Why do we need to create property rights? Here the answer is straightforward. Property rights are a way of preserving the commons by assigning individual responsibility. There are other methods of preserving the commons and have evolved in parallel with the idea of property tights over the past several millennia. One of the most profound tools to regulate the commons was through evolved common law. However, with the creation of the EPA we abandoned our entire common law structure of environmental regulation, e.g. the failure of North Carolina’s nuisance suit against the Tennessee Valley Authority. Because of the time and history that took to establish that common law, there is no way to bring it back. This is the fundamental problem with deregulation. By creating a property right we borrow from the common law that exists surrounding the concept of private property. Private property is the cornerstone of our society.
A fundamental idea is that society evolves structure in the absence of regulation and that this organic construction is common law.(Hayek 1960 and Hayek 1983) We need to appreciate the importance of evolved social structure without it we run into problems. When we legislate and regulate structure, it paves over the organic structure–obliterating much of the richness that previously existed. When we deregulate, which is what I propose in this paper, we must replace the structure that we tear down with a different structure. I propose replacing many existing regulations with property rights to resolve the tragedy of the commons in a manner that allows complexity.
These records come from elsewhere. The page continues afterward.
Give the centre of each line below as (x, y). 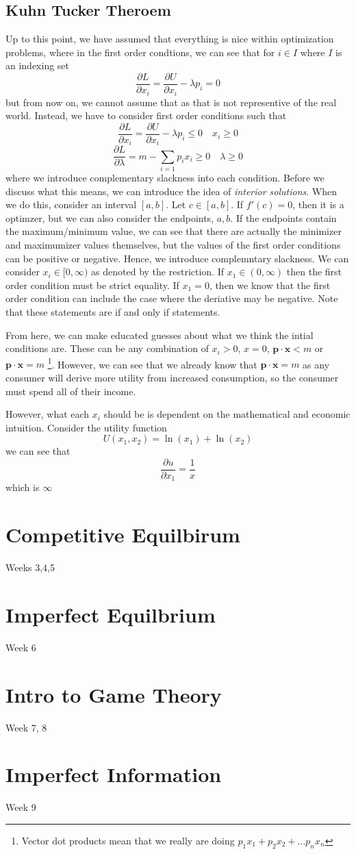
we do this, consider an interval (71, 204)
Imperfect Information (114, 774)
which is (23, 487)
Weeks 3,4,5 (30, 567)
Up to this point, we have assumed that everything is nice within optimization (170, 39)
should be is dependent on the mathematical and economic (227, 414)
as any (316, 364)
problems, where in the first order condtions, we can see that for (140, 52)
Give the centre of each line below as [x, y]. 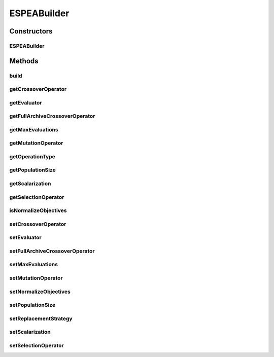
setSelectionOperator [37, 345]
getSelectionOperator [37, 197]
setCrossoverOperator [38, 224]
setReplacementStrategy [41, 318]
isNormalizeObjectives [38, 210]
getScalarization [30, 184]
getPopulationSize [32, 170]
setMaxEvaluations [34, 265]
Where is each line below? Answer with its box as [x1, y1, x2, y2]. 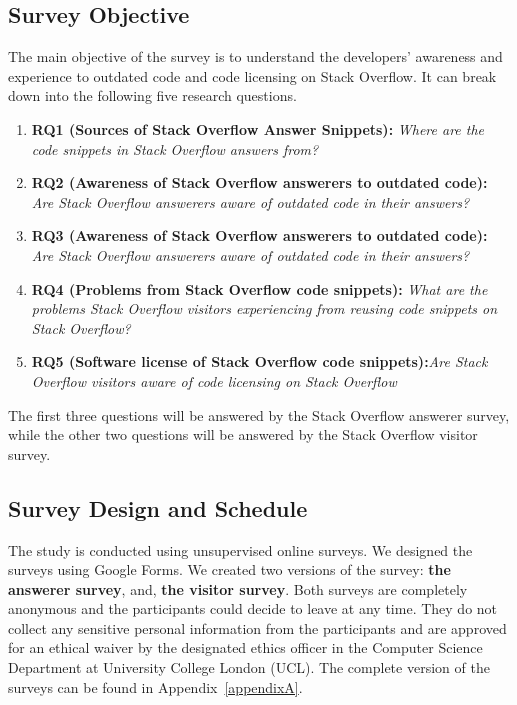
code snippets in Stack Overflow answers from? [31, 138, 319, 159]
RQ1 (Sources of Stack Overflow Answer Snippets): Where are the [31, 118, 485, 139]
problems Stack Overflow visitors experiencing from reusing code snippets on [31, 298, 498, 319]
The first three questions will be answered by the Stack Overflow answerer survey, [8, 404, 510, 425]
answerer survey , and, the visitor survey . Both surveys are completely [8, 578, 468, 599]
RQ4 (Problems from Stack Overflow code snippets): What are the [31, 278, 488, 299]
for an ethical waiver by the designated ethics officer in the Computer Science [8, 637, 483, 658]
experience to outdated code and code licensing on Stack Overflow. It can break [8, 65, 497, 86]
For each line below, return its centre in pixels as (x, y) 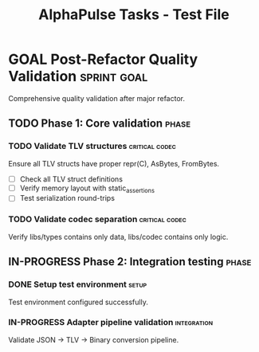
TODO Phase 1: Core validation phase (100, 124)
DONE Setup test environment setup (78, 284)
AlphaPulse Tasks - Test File (134, 15)
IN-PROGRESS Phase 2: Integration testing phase (130, 262)
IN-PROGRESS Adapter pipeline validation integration (111, 323)
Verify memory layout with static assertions (87, 189)
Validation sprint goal (78, 76)
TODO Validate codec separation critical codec (98, 219)
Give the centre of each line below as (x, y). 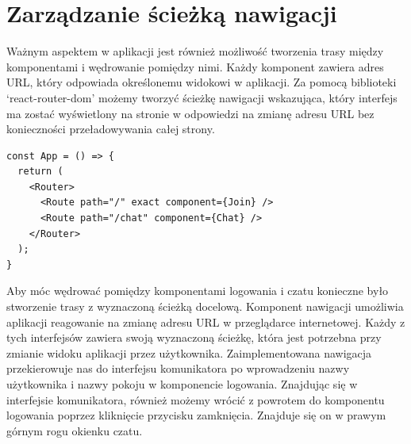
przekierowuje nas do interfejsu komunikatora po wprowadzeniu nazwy (178, 368)
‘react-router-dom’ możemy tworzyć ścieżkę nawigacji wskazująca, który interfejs (202, 97)
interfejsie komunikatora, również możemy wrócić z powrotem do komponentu (196, 399)
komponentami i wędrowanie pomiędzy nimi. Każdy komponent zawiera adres (195, 66)
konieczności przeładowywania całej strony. (111, 129)
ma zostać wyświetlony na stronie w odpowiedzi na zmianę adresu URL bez (190, 113)
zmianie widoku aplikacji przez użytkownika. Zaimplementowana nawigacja (189, 352)
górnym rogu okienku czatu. (75, 430)
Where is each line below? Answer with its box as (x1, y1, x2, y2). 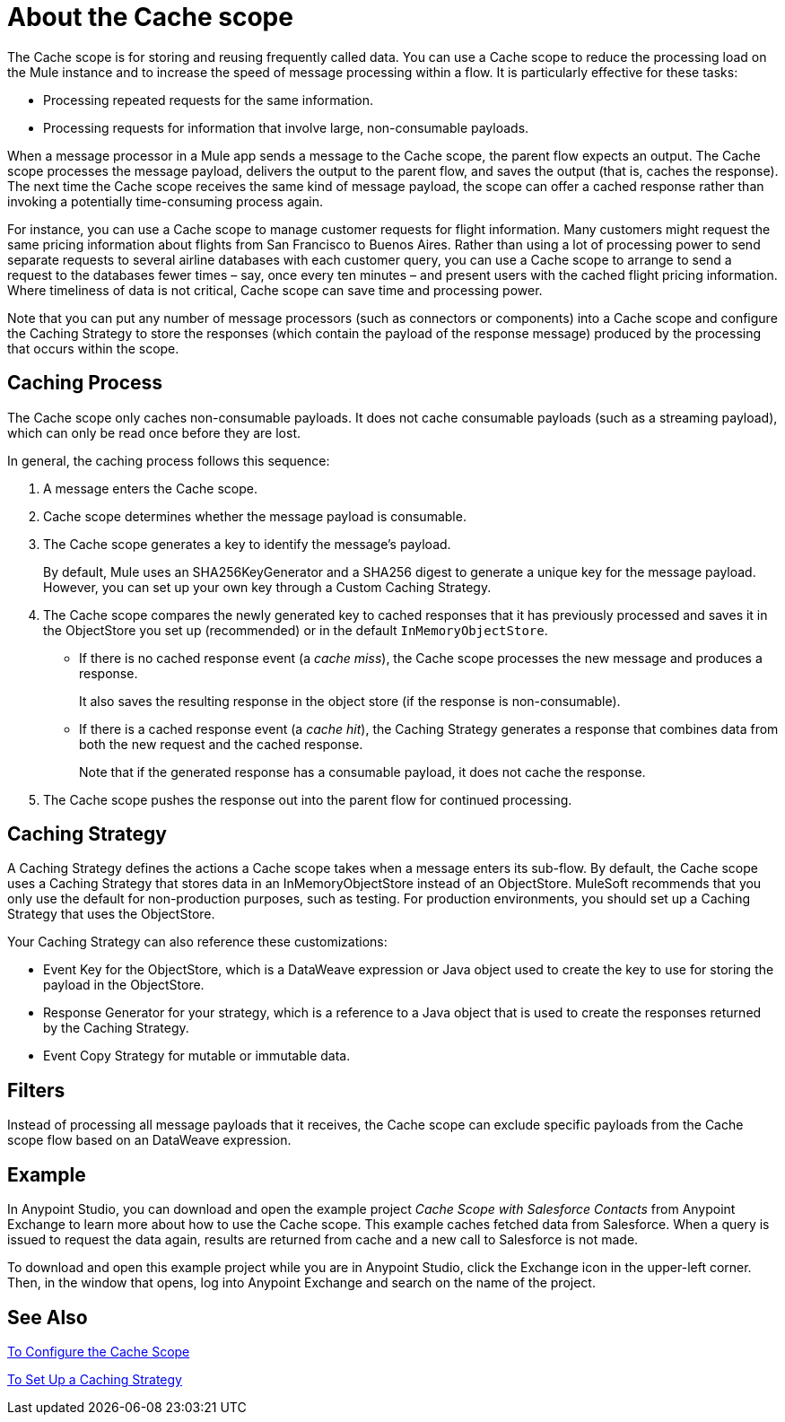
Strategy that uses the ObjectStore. (7, 906, 215, 922)
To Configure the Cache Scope (7, 1343, 190, 1359)
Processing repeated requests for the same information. (43, 92, 373, 108)
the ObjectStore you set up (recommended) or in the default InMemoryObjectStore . (43, 622, 548, 638)
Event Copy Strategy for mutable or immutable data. (43, 1048, 351, 1064)
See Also (7, 1305, 88, 1329)
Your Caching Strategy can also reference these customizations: (7, 934, 388, 950)
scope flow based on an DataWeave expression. (7, 1132, 292, 1148)

The approach I advocate rests on the premise of not presuming to know the values (practical knowledge used in economic calculation) of my fellow humans. I have no right to presume such knowledge and by presuming such knowledge I infringe on other individual’s inalienable rights. This requires a measure of trust in other people. Unfortunately, based on the current trend in policy and political discourse, such a liberal principle is an anathema. My approach guts the power of the EPA–destroying the political rents that can be paid through environmental regulation, both in the executive and legislative. Because of this, the likelihood of it seeing the light of being brought to the floor of the House or Senate is nil. It removes too much authority from the government restoring it to the individual with whom it rightfully belongs.
I write this to present you with a logically consistent alternative to our current discourse on resolving climate change. I only sought logical consistency. I do not presume to know that this is the “best course” of action just that it is “a course”. I welcome your thoughts and feedback. Thank you for bearing with me on this complex and lengthy subject.